Si sa che sono una prof notoriamente dalla parte degli alunni e me lo rimproverano anche alcuni miei colleghi e qualche mia amica che non ha avuto figli con strascico di debiti o materie da rimediare… Ma soffro terribilmente quando un commissario (il maschile è solo formale) è preceduto dalla fama di esperienze pregresse che lo rendono noto per non avere dato che una o due sufficienze nel tema o per essere pignolissimo all’orale e anche un po’ ruvido e sulle sue. Soffro perché sappiamo bene che i ragazzi non arrivano mai ad un esame finale “allo sbaraglio”, ma sono accompagnati per almeno cinque anni da docenti che hanno camminato didatticamente e umanamente con loro. Del resto l’esame stesso prevede di avvalorare nello scritto la libertà di scelta di tipologia di scrittura e di argomento e di favorire nella prova orale un colloquio che dia respiro anche ad esperienze personali e conoscenze extrascolastiche. Anche il tentativo di mettere a proprio agio il candidato facendolo iniziare con un argomento a piacere è stato poi maldestramente interpretato, diventando in alcuni casi il truce consiglio di scrivere una “tesina” che finisce con l’assorbire tante energie di preparazione che potrebbero essere meglio incanalate.
Come è bello invece quando uno studente si siede, anche un po’ tremante certamente, davanti alla commissione e inizia davvero a parlare di un argomento che lo interessa, magari di musica o di cinema, di fumetti o di letteratura cinese, di astrofisica o dell’ultima mostra di pittura che lo ha interessato. Perché, chi l’ha mai detto che non possano anche i docenti a volte imparare dagli studenti? L’esame di “maturità” potrebbe essere una bella occasione per lasciare che ciò possa accadere.

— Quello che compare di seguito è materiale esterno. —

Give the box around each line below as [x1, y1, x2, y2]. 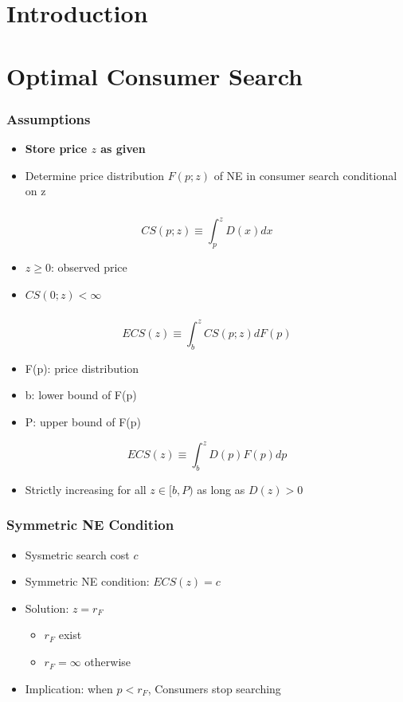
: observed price [50, 258, 127, 275]
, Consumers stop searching [147, 680, 281, 696]
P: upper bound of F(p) [25, 413, 141, 429]
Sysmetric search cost [25, 546, 130, 563]
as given [100, 139, 146, 156]
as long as [197, 480, 245, 497]
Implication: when [25, 680, 113, 696]
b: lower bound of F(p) [25, 386, 137, 403]
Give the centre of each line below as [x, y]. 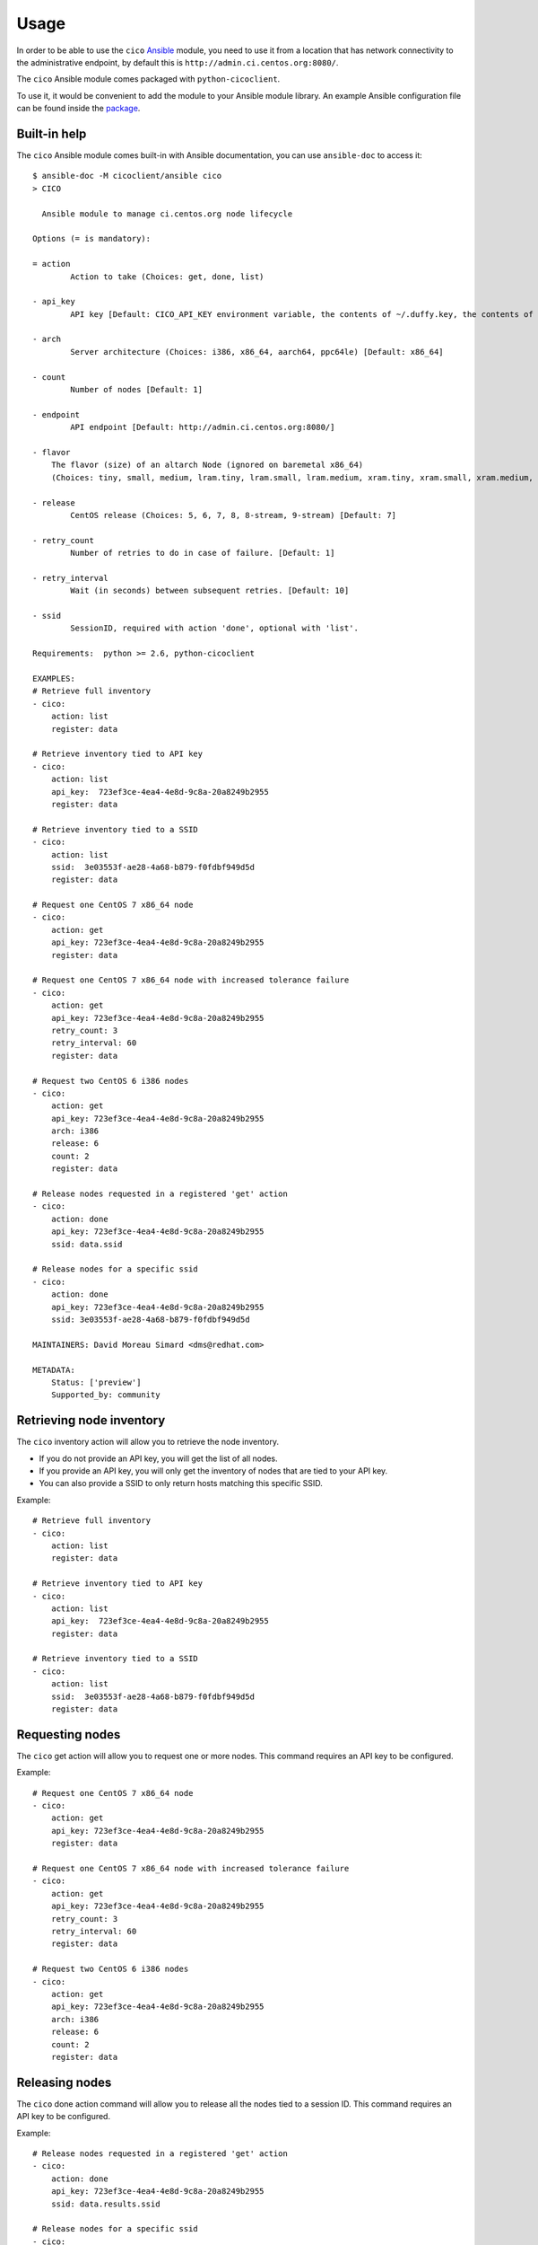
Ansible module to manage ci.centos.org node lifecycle [167, 214]
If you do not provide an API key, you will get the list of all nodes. [158, 1458]
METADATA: [54, 1370]
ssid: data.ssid [87, 1244]
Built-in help [52, 133]
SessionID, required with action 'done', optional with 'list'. [214, 628]
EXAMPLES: [54, 679]
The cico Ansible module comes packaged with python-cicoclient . [148, 79]

Visto da questa prospettiva l’esame farebbe meno timore ed eviterebbe anche troppe ansie eccessive, che tracimano nella convinzione che nelle fiale di fosforo o in qualche ricostituente ci sia la risposta alla paura. Pensare positivo e avere stima di sé sono gli antidoti migliori sia per la temuta maturità sia per il resto della vita.